Since it was after midnight and Albuquerque is a good seventy miles away, we told her that nothing would be done until the following morning, but Lee continued calling—every hour on the hour—and each time a little more intoxicated and a little more anguished.

That was the end, I was convinced. But when Bill went off to fire them it turned out not to be the end—just the time
before
the end. I don't know what strange hold James B. and Lee had over my husband, but he just never was quite able to kick them out. This occasion marked their hundredth "one more chance."

To
make
things still worse, we had absolutely
no
guests
in the house. All the ski clubs that had been so devoted to Rancho del Monte in bygone years seemed to have
taken up chess or needlework that winter—anyway, they weren't coming to the ranch. The deficit began mounting
alarmingly and it felt for a time that we never
would
have any more guests. The snow came and the snow went and still there wasn't a soul in the house except
for us.

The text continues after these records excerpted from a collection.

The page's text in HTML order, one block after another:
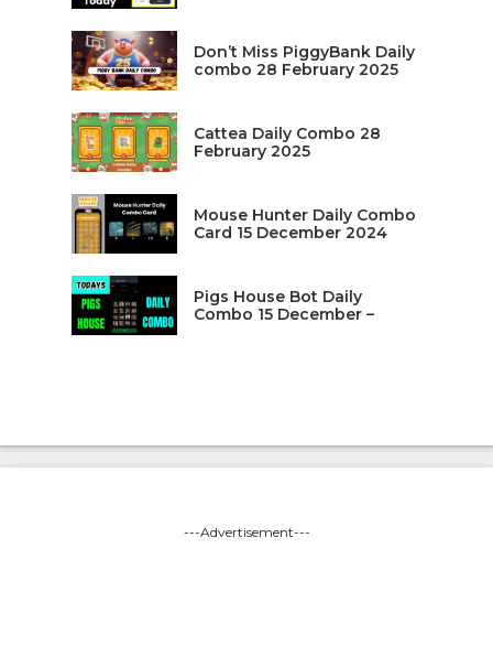
Don’t Miss PiggyBank Daily
combo 28 February 2025
Cattea Daily Combo 28
February 2025
Mouse Hunter Daily Combo
Card 15 December 2024
Pigs House Bot Daily
Combo 15 December –
---Advertisement---
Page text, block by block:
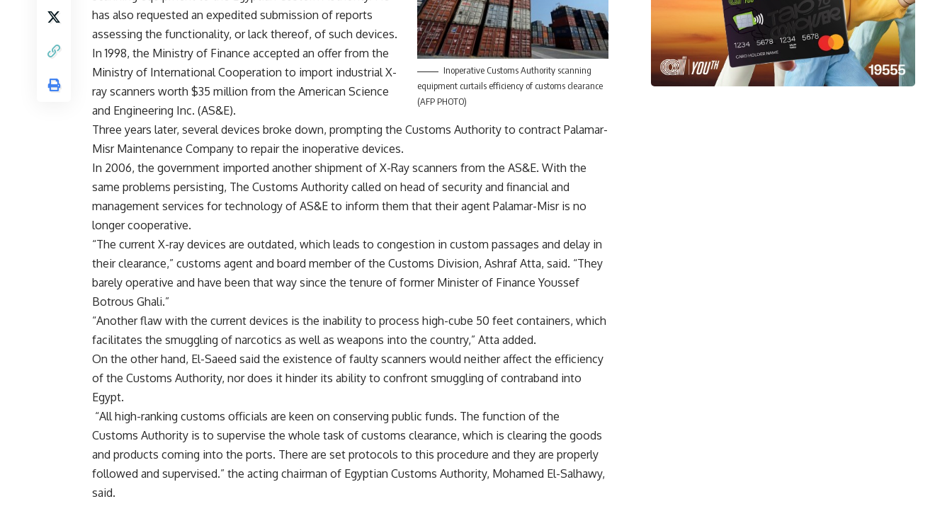
Inoperative Customs Authority scanning
equipment curtails efficiency of customs clearance
(AFP PHOTO)
has also requested an expedited submission of reports
assessing the functionality, or lack thereof, of such devices.
In 1998, the Ministry of Finance accepted an offer from the
Ministry of International Cooperation to import industrial X-
ray scanners worth $35 million from the American Science
and Engineering Inc. (AS&E).
Three years later, several devices broke down, prompting the Customs Authority to contract Palamar-
Misr Maintenance Company to repair the inoperative devices.
In 2006, the government imported another shipment of X-Ray scanners from the AS&E. With the
same problems persisting, The Customs Authority called on head of security and financial and
management services for technology of AS&E to inform them that their agent Palamar-Misr is no
longer cooperative.
“The current X-ray devices are outdated, which leads to congestion in custom passages and delay in
their clearance,” customs agent and board member of the Customs Division, Ashraf Atta, said. “They
barely operative and have been that way since the tenure of former Minister of Finance Youssef
Botrous Ghali.”
“Another flaw with the current devices is the inability to process high-cube 50 feet containers, which
facilitates the smuggling of narcotics as well as weapons into the country,” Atta added.
On the other hand, El-Saeed said the existence of faulty scanners would neither affect the efficiency
of the Customs Authority, nor does it hinder its ability to confront smuggling of contraband into
Egypt.
“All high-ranking customs officials are keen on conserving public funds. The function of the
Customs Authority is to supervise the whole task of customs clearance, which is clearing the goods
and products coming into the ports. There are set protocols to this procedure and they are properly
followed and supervised.” the acting chairman of Egyptian Customs Authority, Mohamed El-Salhawy,
said.
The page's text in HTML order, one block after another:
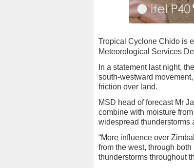
Tropical Cyclone Chido is
Meteorological Services
In a statement last night,
south-westward
friction over land.
MSD head of forecast Mr
combine with moisture
widespread thunderstorms
“More influence over
from the west, through
thunderstorms throughout

I was getting nervous and edgy and we were both
getting fat from the rich treatment shown to us by James B. and Lee—whenever they were able.

Maxine and Gale Collins took to coming for one long week end each month (usually the week end following a major toot in the Smith family) but they were spending those long week ends inspecting houses, as they had become absolutely sold on Santa Fe as a place to live. Another couple who had stayed with us the summer before also fluttered in, fluttered out, found the home of
their dreams, and fluttered away to pack up and move in.
The Santa Fe realtors were getting richer and richer and the Santa Fe Chamber of Commerce was getting happier and happier, but the Hootons were getting poorer and
poorer, lonelier and lonelier, and it seemed that we were
losing guests faster than we were winning them.